Duas semanas depois da demissão da directora de Informação da RTP, Maria Flor Pedroso, a polémica sobre a alegada intromissão desta no programa Sexta às 9 continua a provocar uma divisão profunda na redacção da televisão pública: o conselho de redacção (CR) divulgou na noite de domingo uma deliberação em que diz que não deve ser “imputada qualquer acção ilegítima” à directora demissionária no caso da investigação do programa Sexta às 9 ao Iscem, onde Maria Flor Pedroso dava aulas.
Além de ilibar a directora e a sua adjunta, Cândida Pinto, o CR afirma também que “não foi apurada nenhuma evidência sobre qualquer tipo de interferência política na decisão da direcção de Informação de não emissão do programa Sexta às 9 durante a campanha eleitoral” para as legislativas.
Ou seja, com quinze dias de diferença, os membros eleitos do CR vêm dizer o contrário do que uma parte da redacção aprovou num comunicado saído do plenário realizado no dia 16 deste mês. Na altura, o plenário aprovou um texto em que dizia que a intervenção de Flor Pedroso no processo de investigação do caso Iscem configurava uma “violação dos deveres deontológicos dos jornalistas e de lealdade para com a redacção” da televisão. Esse comunicado foi votado por 63 jornalistas, o que representa um quinto da redacção.

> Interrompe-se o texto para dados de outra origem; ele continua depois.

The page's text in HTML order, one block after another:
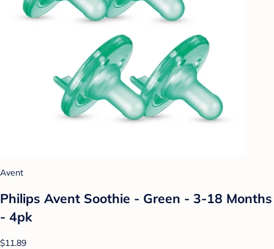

A deliberação do CR com data deste domingo vai ser enviada à Comissão da Carteira Profissional de Jornalista, que pediu explicações ao CR sobre o alegado incumprimento por parte da direcção de informação demissionária (composta por jornalistas) do Estatuto do Jornalista, nomeadamente dos seus deveres, em especial o de confidencialidade das fontes e de sigilo profissional. Poderá estar em causa a abertura de um procedimento disciplinar aos jornalistas, já que a Comissão da Carteira também pediu o comunicado do plenário.
Bom nome da redação
Sobre o adiamento da emissão do Sexta às 9 após as férias de Verão, além de concluir que não houve interferência política, o CR avisa que, a bem do “bom nome da redacção” da RTP, “torna-se imperativo que quaisquer alegações sobre esta matéria sejam comprovadas pelos seus autores, de forma irrefutável”.
Maria Flor Pedroso e a coordenadora do programa, a jornalista Sandra Felgueiras, deixaram no Parlamento versões contraditórias: a primeira alegou que a reportagem prevista sobre o negócio do lítio em Montalegre não estava pronta para ser emitida a 13 de Setembro (e também por isso o programa foi adiado para 11 de Outubro), a segunda contrapôs que estaria pronta para esse dia e que as peças do programa só ficam prontas no dia ou na véspera por não fazer sentido confrontar os visados com as questões um mês antes da emissão do programa.
O CR defende também que qualquer programa de jornalismo de investigação “não pode ficar dependente de constrangimentos de recursos humanos provocados pela sazonalidade”, e que deve ser feita uma “clarificação da linha hierárquica” deste tipo de programas (para preservar a “autonomia das equipas de repórteres") e se devem definir “linhas orientadoras”.
Acerca do caso Iscem, em que Maria Flor Pedroso terá aconselhado a directora do instituto (onde também dá aulas) a responder por escrito à equipa da RTP que estava a investigar um caso de alegada corrupção na instituição, o CR conclui que “não ficou demonstrada nenhuma intenção propositada por parte da directora de informação no sentido de prejudicar a investigação”.
Mas o CR deixa um “puxão de orelhas” a Flor Pedroso ao considerar que “deveria ter existido maior bom senso” da sua parte “quando questionou o Iscem com recurso a informação privilegiada, referente a uma investigação jornalística em curso”.
“Afigura-se manifestamente desejável a existência de extrema prudência na abordagem de matérias sob sigilo profissional dos jornalistas, em particular nas situações em que possa vir a ser alegado um eventual conflito de interesses”, vinca o conselho de redacção.
O CR diz acreditar que o intuito da directora era “auxiliar a reportagem”, mas afirma que esta deveria ter avisado “imediatamente” a equipa do Sexta às 9 da sua conversa com a responsável do instituto.
Olhando para toda a polémica que envolve o Sexta às 9 desde Setembro, os membros do CR lamentam o “clima de conflitualidade” criado, pedem que se retome a “normalidade e tranquilidade fundamentais” para um jornalismo de serviço público e que estes diferendos sejam resolvidos dentro da empresa e que se evitem “indesejáveis fugas de informação” que se tornam “lesivas” para a redacção e para a credibilidade de toda a RTP.